* [THE PROBLEM] Please output, without any change, the lines of the material below from the very first through the one with "Our consultants have".

======== RECORD EXCERPTS ========

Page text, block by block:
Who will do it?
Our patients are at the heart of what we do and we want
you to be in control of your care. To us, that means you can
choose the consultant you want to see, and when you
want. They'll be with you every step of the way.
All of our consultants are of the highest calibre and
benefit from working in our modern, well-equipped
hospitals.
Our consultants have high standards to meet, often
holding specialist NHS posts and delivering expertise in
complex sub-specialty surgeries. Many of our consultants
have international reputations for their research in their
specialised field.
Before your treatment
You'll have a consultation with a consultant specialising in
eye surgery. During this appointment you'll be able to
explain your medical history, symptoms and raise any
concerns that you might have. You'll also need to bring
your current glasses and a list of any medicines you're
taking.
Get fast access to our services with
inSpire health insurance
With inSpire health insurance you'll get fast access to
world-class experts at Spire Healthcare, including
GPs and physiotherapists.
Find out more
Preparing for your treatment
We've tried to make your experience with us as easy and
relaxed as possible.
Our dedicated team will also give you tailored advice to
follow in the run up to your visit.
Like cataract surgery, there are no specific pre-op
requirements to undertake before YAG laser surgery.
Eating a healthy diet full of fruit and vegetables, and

========

* [WORKED SOLUTION]
Page text, block by block:
Who will do it?
Our patients are at the heart of what we do and we want
you to be in control of your care. To us, that means you can
choose the consultant you want to see, and when you
want. They'll be with you every step of the way.
All of our consultants are of the highest calibre and
benefit from working in our modern, well-equipped
hospitals.
Our consultants have high standards to meet, often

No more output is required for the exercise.